= Frankie Byrne (broadcaster) =

Irish broadcaster

Frankie Byrne

Frankie Byrne (27 December 1922 – 11 December 1993) was an Irish public relations consultant and broadcaster.

== Early life ==
Byrne was born into a successful family of journalists from Dublin. Cared for by servants, from a young age Byrne felt like she wasn't loved as much as the other children in the family. She was the middle child with two brothers and two sisters. The eldest sister was named Olive, followed by Michael, Brian and Esther. Frankie attended boarding school in Rathfarnham. Byrne had a limited relationship with her parents. Her father was a racing journalist and broadcaster who lived in the Gresham Hotel on O’Connell street where his job at Radio Éireann was located. Frankie became addicted to nicotine and alcohol. Other family members also struggled with addictions: her siblings Olive and Mick died from alcoholism, and Brian also had a drinking problem.

== Career ==
In the late 1940s, Frankie Byrne worked at the Brazilian embassy in Dublin. She was a pioneer in Irish radio and her program the “Agony Aunt” led to public confessionals on the radio. She wrote an Agony Aunt column for the Evening Press during the same period. She was best known for her 22 years of the radio program ‘Dear Frankie’. On the show she gave relationship advice to listener requests. Dear Frankie sponsored by Jacobs paved the way for the contemporary radio programs such as The Gerry Ryan Show and RTÉ's Liveline with Joe Duffy.

Dear Frankie was broadcast from 1963 to 1985. Dear Frankie opened with the words, ‘Welcome to Women’s Page, a program for and about you’ The program began as a 15-minute question and answer format on household issues but soon became a radio program that allowed people to share confidences and seek advice. Frankie shared household problems with her listeners ranging from jealous husband to lovelorn teenagers. Frankie claimed she knew nothing about domestic science but that she did know about love. Byrne advised on domestic relationships while living a life of turmoil. The most unique feature of Dear Frankie was that the program set people to talking, and helped begin a national conversation on the lonely struggles of generations of Irish women.

== Personal life ==
Byrne never married but had a 25+ year relationship with Frank Hall the satirist and columnist for the Evening Herald. Their relationship had been disputed by some family members who denied they had a child together and that the couple were just good friends. Nevertheless, in the middle of this relationship, Byrne became pregnant in the mid-50s, giving birth to their daughter Valerie on 12 July 1956. Byrne wanted to keep the baby but ultimately gave her up to St Clare's Orphanage in Stamullen. She frequently visited her baby daughter until she was eventually adopted some 15 weeks later, going to a family who went on to adopt four more children Frankie's relationship with Frank Hall came to an end in the mid-70s. Frankie, who had struggled with alcoholism for many years, stopped drinking in the mid-70s, was subsequently prescribed Valium and was addicted to the drug for the remainder of her life.

== Later life and death ==
Byrne and her daughter were reunited a decade before Byrne's death. “My mother – my real mother – was very supportive”, Byrne's daughter said.“She had some information that helped, but she didn’t give it to me until just before I was married, when I was 20, and I just kept that information that I had and tracked her down about seven years later.” Frankie and Valerie met on 13 December 1983; the last time Valerie saw her was exactly ten years later, on 13 December 1993, in the mortuary in St Vincent's Hospital.

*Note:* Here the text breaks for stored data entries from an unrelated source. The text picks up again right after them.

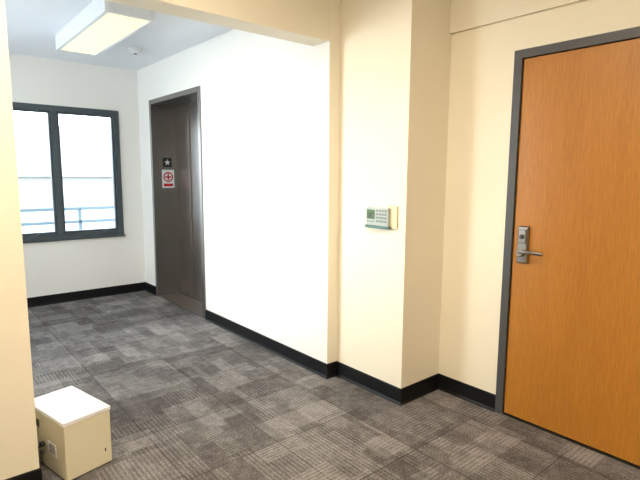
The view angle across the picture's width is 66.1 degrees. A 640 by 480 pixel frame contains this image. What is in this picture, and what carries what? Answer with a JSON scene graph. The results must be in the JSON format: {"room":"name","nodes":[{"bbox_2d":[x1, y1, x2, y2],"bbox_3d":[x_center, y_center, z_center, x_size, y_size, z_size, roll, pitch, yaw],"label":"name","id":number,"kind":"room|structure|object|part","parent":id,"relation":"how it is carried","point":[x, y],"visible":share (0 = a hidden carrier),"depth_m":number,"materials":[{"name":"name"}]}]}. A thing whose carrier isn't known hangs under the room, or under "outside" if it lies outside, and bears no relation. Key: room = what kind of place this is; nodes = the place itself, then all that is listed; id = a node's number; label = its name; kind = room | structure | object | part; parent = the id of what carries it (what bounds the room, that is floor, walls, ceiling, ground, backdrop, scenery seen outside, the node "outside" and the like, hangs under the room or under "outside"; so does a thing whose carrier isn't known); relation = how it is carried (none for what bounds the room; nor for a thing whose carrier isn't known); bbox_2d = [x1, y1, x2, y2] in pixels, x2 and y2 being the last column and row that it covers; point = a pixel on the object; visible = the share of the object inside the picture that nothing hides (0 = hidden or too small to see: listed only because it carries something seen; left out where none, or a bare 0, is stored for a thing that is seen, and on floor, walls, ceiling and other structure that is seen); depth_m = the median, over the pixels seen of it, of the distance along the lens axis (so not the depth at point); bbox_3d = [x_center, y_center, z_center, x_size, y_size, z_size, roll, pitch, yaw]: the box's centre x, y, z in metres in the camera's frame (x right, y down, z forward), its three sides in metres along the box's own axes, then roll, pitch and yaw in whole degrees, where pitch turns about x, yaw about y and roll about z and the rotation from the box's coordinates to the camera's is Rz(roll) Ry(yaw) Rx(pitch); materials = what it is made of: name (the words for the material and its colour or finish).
{"room":"building hallway","nodes":[
{"label":"building hallway","id":0,"kind":"room"},
{"bbox_2d":[0,0,38,479],"bbox_3d":[-2.097,-0.198,1.437,2.053,2.750,0.281,-6,10,-40],"label":"wall","id":1,"kind":"structure","parent":0,"point":[19,455],"depth_m":2.03,"materials":[{"name":"beige paint"}]},
{"bbox_2d":[9,53,145,297],"bbox_3d":[-3.353,-0.534,4.748,3.211,2.530,0.150,-6,10,-40],"label":"wall","id":2,"kind":"structure","parent":0,"point":[53,267],"depth_m":5.36,"materials":[{"name":"white paint"}]},
{"bbox_2d":[12,102,123,241],"bbox_3d":[-2.769,-0.701,5.165,1.303,1.381,0.092,-6,10,-40],"label":"frame","id":3,"kind":"object","parent":2,"relation":"attached to","point":[52,108],"visible":0.88,"depth_m":5.20,"materials":[{"name":"grey metal"}]},
{"bbox_2d":[13,108,117,235],"bbox_3d":[-2.771,-0.702,5.167,1.193,1.271,0.048,-6,10,-40],"label":"sash","id":4,"kind":"object","parent":3,"relation":"in","point":[55,231],"visible":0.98,"depth_m":5.19,"materials":[{"name":"grey metal"}]},
{"bbox_2d":[25,229,108,240],"bbox_3d":[-2.680,-0.054,5.246,0.806,0.065,0.036,-6,10,-40],"label":"window handle","id":5,"kind":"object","parent":3,"relation":"attached to","point":[99,234],"depth_m":5.05,"materials":[{"name":"grey metal"}]},
{"bbox_3d":[-2.942,-0.027,5.033,0.130,0.065,0.029,-4,9,-30],"label":"crank handle","id":6,"kind":"part","parent":5,"relation":"part of","materials":[{"name":"grey metal"}]},
{"bbox_2d":[23,234,125,243],"bbox_3d":[-2.748,-0.004,5.228,1.323,0.018,0.050,-6,10,-40],"label":"sill","id":7,"kind":"structure","parent":2,"relation":"attached to","point":[122,234],"depth_m":5.27,"materials":[{"name":"grey metal"}]},
{"bbox_2d":[27,282,155,307],"bbox_3d":[-3.164,0.692,4.755,3.111,0.100,0.338,-6,10,-40],"label":"baseboard","id":8,"kind":"structure","parent":2,"relation":"attached to","point":[143,286],"depth_m":5.47,"materials":[{"name":"black plastic"}]},
{"bbox_2d":[5,0,231,70],"bbox_3d":[-0.744,-1.538,1.523,4.450,0.340,8.189,-6,10,-40],"label":"ceiling","id":9,"kind":"structure","parent":0,"point":[32,25],"depth_m":4.12,"materials":[{"name":"paint"}]},
{"bbox_2d":[55,0,154,55],"bbox_3d":[-1.675,-1.606,3.744,0.330,0.120,1.330,-6,10,-40],"label":"ceiling light","id":10,"kind":"object","parent":9,"relation":"attached to","point":[102,25],"depth_m":3.56,"materials":[{"name":"white plastic"}]},
{"bbox_2d":[128,47,141,54],"bbox_3d":[-1.716,-1.751,4.566,0.124,0.050,0.124,-6,10,-40],"label":"smoke detector","id":11,"kind":"object","parent":9,"relation":"attached to","point":[133,50],"visible":1,"depth_m":4.53,"materials":[{"name":"white plastic"}]},
{"bbox_2d":[105,0,329,45],"bbox_3d":[-0.667,-1.452,2.549,1.758,0.540,0.172,-6,10,-40],"label":"beam","id":12,"kind":"structure","parent":9,"relation":"attached to","point":[306,22],"depth_m":2.78,"materials":[{"name":"beige paint"}]},
{"bbox_2d":[450,0,584,33],"bbox_3d":[2.079,-1.280,1.354,0.022,0.535,4.047,-6,10,-40],"label":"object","id":13,"kind":"structure","parent":9,"relation":"attached to","point":[465,15],"depth_m":2.71,"materials":[{"name":"beige paint"}]},
{"bbox_2d":[137,23,329,363],"bbox_3d":[-0.813,-0.625,4.706,0.639,2.750,3.461,-6,10,-40],"label":"wall","id":14,"kind":"structure","parent":0,"point":[265,99],"depth_m":3.81,"materials":[{"name":"white paint"}]},
{"bbox_2d":[149,86,205,318],"bbox_3d":[-1.351,-0.390,5.125,0.336,2.168,1.203,-6,10,-40],"label":"elevator entrance","id":15,"kind":"object","parent":14,"relation":"in","point":[175,132],"visible":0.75,"depth_m":5.45,"materials":[{"name":"grey metal"}]},
{"bbox_3d":[-1.353,0.679,5.270,0.326,0.010,1.107,-6,10,-40],"label":"sill plate","id":16,"kind":"part","parent":15,"relation":"part of","materials":[{"name":"metal"}]},
{"bbox_2d":[205,309,495,411],"bbox_3d":[-0.121,0.852,3.686,2.802,0.100,0.383,6,10,38],"label":"baseboard","id":17,"kind":"structure","parent":14,"relation":"attached to","point":[399,396],"depth_m":3.20,"materials":[{"name":"black plastic"}]},
{"bbox_2d":[28,291,639,479],"bbox_3d":[-0.760,1.188,1.885,4.450,0.100,8.189,-6,10,-40],"label":"floor","id":18,"kind":"structure","parent":0,"point":[188,397],"depth_m":2.80,"materials":[{"name":"carpet"}]},
{"bbox_2d":[34,386,111,479],"bbox_3d":[-1.226,0.927,2.365,0.370,0.285,0.265,6,9,37],"label":"equipment box","id":19,"kind":"object","parent":18,"relation":"on","point":[73,426],"visible":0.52,"depth_m":2.29,"materials":[{"name":"white metal"}]},
{"bbox_2d":[502,412,639,469],"bbox_3d":[1.395,1.058,2.553,0.095,0.006,0.915,-6,10,-40],"label":"threshold","id":20,"kind":"object","parent":18,"relation":"on","point":[504,413],"visible":0.33,"depth_m":2.57,"materials":[{"name":"black plastic"}]},
{"bbox_2d":[327,0,451,387],"bbox_3d":[0.487,-0.413,3.173,0.639,2.750,0.581,-6,10,-40],"label":"pilaster","id":21,"kind":"object","parent":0,"point":[390,60],"depth_m":3.00,"materials":[{"name":"beige paint"}]},
{"bbox_2d":[365,206,397,229],"bbox_3d":[0.367,-0.138,2.957,0.042,0.140,0.233,-6,10,-40],"label":"alarm keypad","id":22,"kind":"object","parent":21,"relation":"attached to","point":[376,217],"visible":1,"depth_m":2.93,"materials":[{"name":"beige plastic"}]},
{"bbox_3d":[0.428,-0.134,2.908,0.012,0.135,0.080,-6,10,-40],"label":"plate","id":23,"kind":"part","parent":22,"relation":"part of","materials":[{"name":"beige plastic"}]},
{"bbox_2d":[438,0,639,408],"bbox_3d":[2.183,-0.185,1.526,0.180,2.750,4.147,-6,10,-40],"label":"wall","id":24,"kind":"structure","parent":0,"point":[482,58],"depth_m":2.87,"materials":[{"name":"beige paint"}]},
{"bbox_2d":[495,26,639,413],"bbox_3d":[1.380,0.051,2.402,0.168,2.043,1.005,-6,10,-40],"label":"door frame","id":25,"kind":"structure","parent":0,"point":[522,251],"depth_m":2.68,"materials":[{"name":"grey paint"}]},
{"bbox_3d":[1.117,0.068,2.619,0.039,0.023,0.140,-6,10,-40],"label":"lever handle","id":26,"kind":"part","parent":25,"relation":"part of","materials":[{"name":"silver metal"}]},
{"bbox_2d":[504,38,639,465],"bbox_3d":[1.388,0.068,2.411,0.044,1.983,0.909,-6,10,-40],"label":"door leaf","id":27,"kind":"structure","parent":25,"relation":"attached to","point":[573,365],"depth_m":2.47,"materials":[{"name":"brown wood"}]},
{"label":"outside","id":28,"kind":"structure","parent":0,"visible":0},
{"bbox_2d":[20,209,114,232],"bbox_3d":[-13.312,-1.202,18.959,28.000,0.200,33.861,-6,10,-40],"label":"ground","id":29,"kind":"structure","parent":28,"point":[42,216],"depth_m":13.95,"materials":[{"name":"white"}]},
{"bbox_2d":[14,124,113,208],"bbox_3d":[-12.550,-2.716,17.855,24.000,3.100,4.200,-6,10,-40],"label":"neighbouring building","id":30,"kind":"structure","parent":29,"relation":"on","point":[86,160],"depth_m":19.08,"materials":[{"name":"white"}]},
{"bbox_2d":[20,206,114,229],"bbox_3d":[-3.947,0.018,6.306,8.000,0.820,0.040,-6,10,-40],"label":"balcony railing","id":31,"kind":"object","parent":29,"relation":"on","point":[79,221],"visible":0.08,"depth_m":6.74,"materials":[{"name":"blue metal"}]},
{"bbox_3d":[-3.486,-0.237,2.508,0.100,2.530,3.139,-6,10,-40],"label":"wall","id":32,"kind":"structure","parent":0,"visible":0},
{"bbox_2d":[5,465,42,479],"bbox_3d":[-0.774,1.095,1.827,4.170,0.100,7.939,-6,10,-40],"label":"baseboard","id":33,"kind":"structure","parent":32,"relation":"attached to","point":[36,474],"depth_m":2.13,"materials":[{"name":"black plastic"}]}
]}

Byrne died at the age of 71 from Alzheimer's disease in St Vincent's Hospital, Dublin, on Saturday 11 December 1993. Tributes were paid by colleagues and friends including the RTE assistant Director-General, Mr Bobby Gahan, who described the late Ms Byrne's voice as "one of the greatest sounds of radio". Others who paid public tribute to her include fellow broadcasters Larry Gogan and Gay Byrne.

== Legacy ==
Frankie Byrne is remembered as an influential force during the time of her radio show, and it has been said that ‘whole generation’ can ‘hum the signature tune to Frankie Byrne’s radio program’. When Frankie Byrne died in 1993 there was an outburst of support. Gay Byrne described her as having been “A national institution who had been loved by everyone”.  Dear Frankie, is often credited as the first 'agony aunt’ radio show program format in Ireland.

Frankie’s talk show and life inspired numerous pieces of literature including a stage production in 2010 and 2012, authored by Niamh Gleeson and produced by the Five Lamps Theater Company, which told the story of her ‘tragic and secretive life’. She was also the subject of a book published in 1998, which compiled the advice which she gave on Dear Frankie.  In 2006, RTÉ aired a documentary on Frankie Byrne, in which they explored her life following the show, and included interviews with Frankie's family and friends, including her daughter Valerie.

Frankie Byrne is also famous for having been the first woman to found a Public relations company in 1963, that worked almost exclusively in promoting Jacob's, including the annual Jacob's Awards ceremony for excellence in Irish broadcasting.